Sunday afternoon, we hit the road to Tete City, the capital of the Tete province. Since the team is so large (18 of us total) we have to use 2 vehicles to transport the equipment as well as the people. About ½ way to our destination, the smaller vehicle containing 8 of us overheated and steam began rising from the engine. A water-coolant line had busted and we could not drive it again without finding parts and repairing it. It was arranged that the larger vehicle would tow the small one, but that left 8 of us wondering how we’d get to the city.

Along came the local transportation – a mini-bus meant to hold about 15 people. There were plenty of seats for us, so we piled in and began our journey. Even Danny & Lindy had not taken cross-country local transport before this, so it was a new experience. As we drove into the lower plains, the heat began to be noticeably more humid and hotter. We’d stop every few miles and pick up more passengers. By the time we were close to our destination, 28 men, women, and children were packed into the 15 passenger vehicle!
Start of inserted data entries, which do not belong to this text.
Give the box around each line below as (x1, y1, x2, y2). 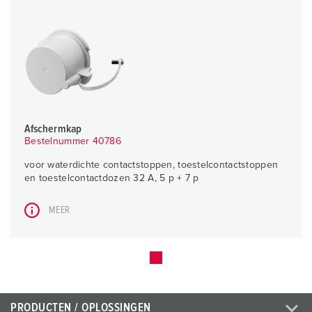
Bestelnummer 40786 (24, 136, 122, 147)
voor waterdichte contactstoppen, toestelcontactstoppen (24, 160, 279, 171)
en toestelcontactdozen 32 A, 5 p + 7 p (24, 173, 199, 184)
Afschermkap (24, 123, 81, 135)
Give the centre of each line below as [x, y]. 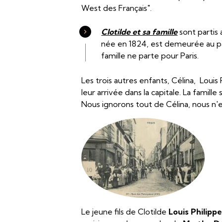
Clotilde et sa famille [139, 32]
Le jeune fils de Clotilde [125, 212]
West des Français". [117, 8]
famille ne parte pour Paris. [150, 55]
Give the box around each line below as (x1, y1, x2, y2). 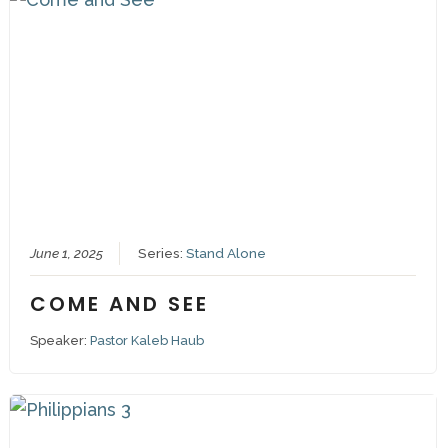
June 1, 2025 (29, 244, 103, 261)
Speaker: (29, 332, 90, 348)
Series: (137, 244, 186, 261)
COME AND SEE (29, 289, 209, 318)
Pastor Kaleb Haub (89, 332, 204, 348)
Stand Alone (185, 244, 266, 261)
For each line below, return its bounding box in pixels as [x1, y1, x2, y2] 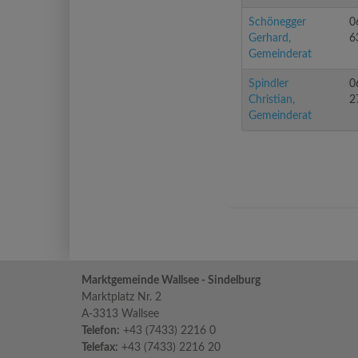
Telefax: [82, 342, 118, 353]
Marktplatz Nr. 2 [82, 292, 161, 303]
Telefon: [82, 325, 120, 336]
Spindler [249, 78, 288, 89]
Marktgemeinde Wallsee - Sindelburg [82, 275, 261, 286]
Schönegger [249, 17, 306, 28]
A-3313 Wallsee [82, 308, 159, 320]
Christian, [249, 94, 295, 105]
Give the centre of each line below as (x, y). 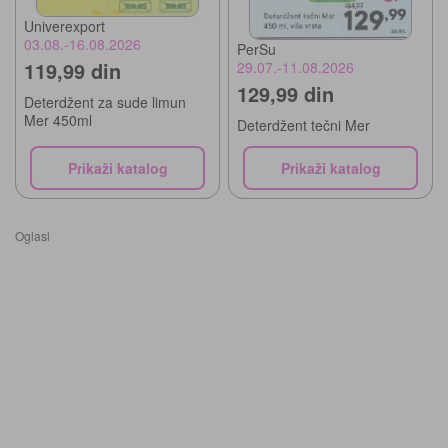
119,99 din (72, 71)
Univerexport (64, 26)
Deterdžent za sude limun (105, 102)
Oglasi (32, 236)
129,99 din (285, 94)
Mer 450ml (58, 120)
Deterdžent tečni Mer (303, 125)
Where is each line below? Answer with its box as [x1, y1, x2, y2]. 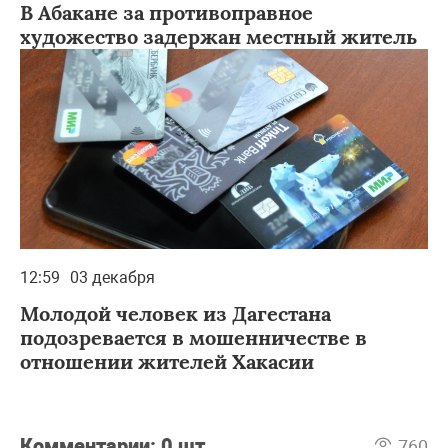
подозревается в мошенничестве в [20, 324, 367, 350]
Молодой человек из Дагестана [20, 300, 331, 326]
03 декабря [70, 267, 155, 287]
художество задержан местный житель [20, 23, 417, 49]
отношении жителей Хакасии [20, 348, 314, 374]
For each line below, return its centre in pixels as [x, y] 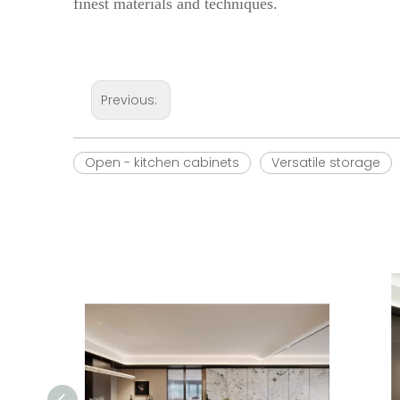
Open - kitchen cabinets [162, 162]
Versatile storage [326, 162]
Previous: [131, 100]
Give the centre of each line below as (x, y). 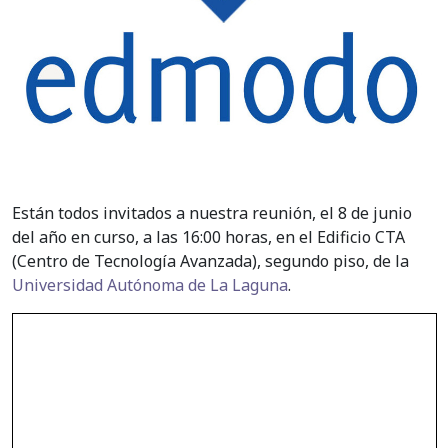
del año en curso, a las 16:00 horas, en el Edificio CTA (208, 237)
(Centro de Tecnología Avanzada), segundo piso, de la (210, 261)
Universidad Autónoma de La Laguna (150, 285)
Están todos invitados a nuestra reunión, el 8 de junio (212, 213)
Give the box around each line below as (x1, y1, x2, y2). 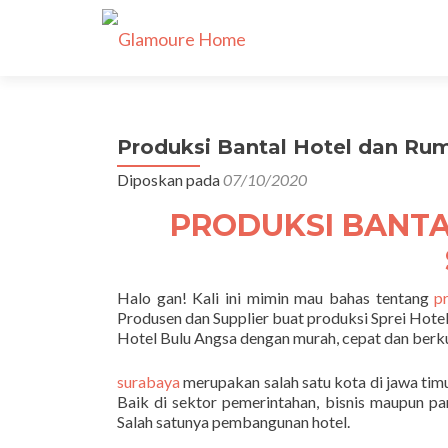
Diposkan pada (117, 170, 223, 189)
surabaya (117, 372, 180, 391)
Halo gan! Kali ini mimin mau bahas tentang (117, 288, 435, 307)
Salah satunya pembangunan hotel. (117, 412, 350, 431)
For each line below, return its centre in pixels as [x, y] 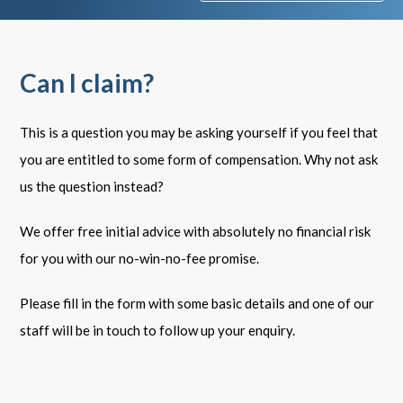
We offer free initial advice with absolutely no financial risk [196, 231]
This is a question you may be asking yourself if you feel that [199, 132]
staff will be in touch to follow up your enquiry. [158, 330]
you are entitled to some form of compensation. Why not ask [199, 159]
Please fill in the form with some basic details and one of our [197, 303]
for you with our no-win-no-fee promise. [140, 258]
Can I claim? [87, 83]
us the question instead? [92, 186]
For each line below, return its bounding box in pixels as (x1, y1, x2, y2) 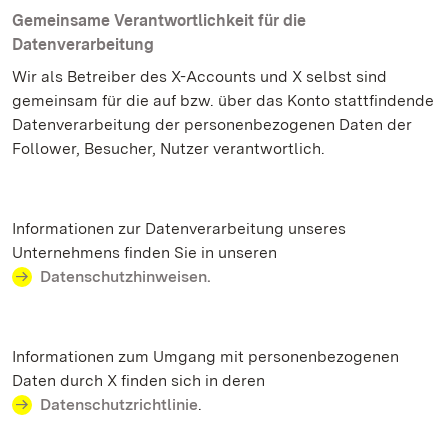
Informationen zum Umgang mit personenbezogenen (12, 347, 399, 366)
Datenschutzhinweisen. (40, 267, 211, 286)
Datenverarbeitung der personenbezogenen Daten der (12, 115, 412, 134)
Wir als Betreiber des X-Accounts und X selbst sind (12, 67, 387, 86)
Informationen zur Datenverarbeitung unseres (12, 219, 346, 238)
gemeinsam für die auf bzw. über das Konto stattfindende (12, 91, 434, 110)
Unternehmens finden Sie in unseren (12, 243, 277, 262)
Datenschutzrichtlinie (40, 395, 198, 414)
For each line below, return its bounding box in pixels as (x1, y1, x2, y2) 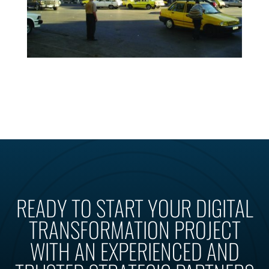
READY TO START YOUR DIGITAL (16, 192, 253, 224)
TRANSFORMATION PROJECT (28, 213, 241, 246)
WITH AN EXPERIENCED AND (29, 235, 240, 267)
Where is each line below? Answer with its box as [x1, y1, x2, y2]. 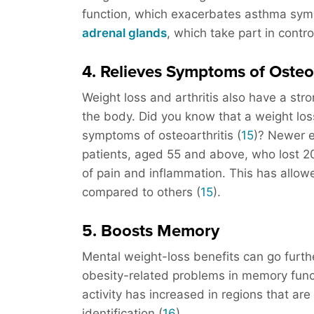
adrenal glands [82, 26, 167, 41]
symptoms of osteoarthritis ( [82, 128, 241, 143]
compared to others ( [82, 185, 200, 200]
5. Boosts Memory [82, 221, 219, 242]
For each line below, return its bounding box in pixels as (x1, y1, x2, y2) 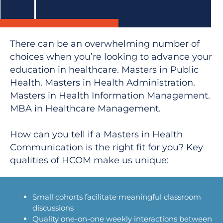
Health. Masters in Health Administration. (10, 77, 195, 88)
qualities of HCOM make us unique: (10, 155, 169, 166)
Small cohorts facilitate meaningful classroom (32, 192, 202, 202)
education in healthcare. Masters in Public (10, 64, 199, 75)
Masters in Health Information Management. (10, 90, 210, 101)
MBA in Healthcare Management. (10, 103, 161, 114)
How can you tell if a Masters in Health (10, 129, 183, 140)
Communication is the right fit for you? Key (10, 142, 203, 153)
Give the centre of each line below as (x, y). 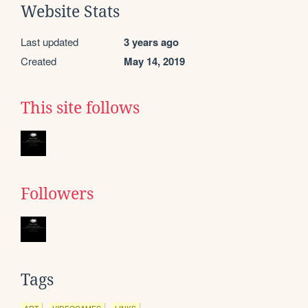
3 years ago (151, 42)
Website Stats (70, 11)
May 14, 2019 (154, 61)
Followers (57, 194)
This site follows (80, 108)
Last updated (49, 41)
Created (38, 60)
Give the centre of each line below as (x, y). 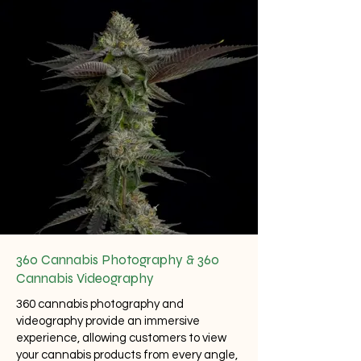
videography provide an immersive (108, 321)
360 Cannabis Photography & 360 (118, 260)
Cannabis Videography (85, 278)
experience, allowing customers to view (121, 338)
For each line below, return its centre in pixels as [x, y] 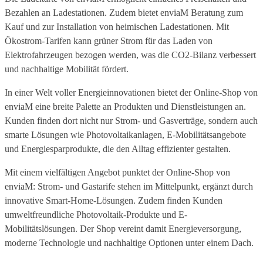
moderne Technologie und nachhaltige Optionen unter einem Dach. [129, 243]
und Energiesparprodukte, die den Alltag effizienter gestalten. [118, 149]
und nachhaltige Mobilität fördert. [67, 69]
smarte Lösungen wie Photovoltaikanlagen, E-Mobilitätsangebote [125, 135]
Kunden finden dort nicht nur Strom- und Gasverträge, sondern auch [131, 121]
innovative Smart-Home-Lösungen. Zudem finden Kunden [114, 201]
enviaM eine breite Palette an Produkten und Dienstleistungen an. [125, 107]
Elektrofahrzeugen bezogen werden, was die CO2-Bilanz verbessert [130, 55]

We are thankful that we made it safely. Once again, however, due to the late hour of our arrival and the separation of the team, no outreach could be carried out – 4 significant outreaches cancelled in just 3 days! We prayed together as a team and plan on forging ahead without allowing a victory for God’s enemy!

Our time on Monday has been spent looking for car parts and another amplifier. Our plans are to do 2 outreaches today and one tomorrow afternoon. Following Tuesday’s outreach, we’ll drive back the few hours to Vila Ulongue, the base for Wheresoever in Mozambique.

We hope to finish strong, so pray for us as we impact this area for Jesus, bringing hope and healing for the lost. The needs are evident around us, but the equipment is hard-pressed and it wears out quickly in this harsh climate. We are still praying for another vehicle that will be reliable and we are confident that God has a plan. Thank you all for your prayers – they are VITAL to this work.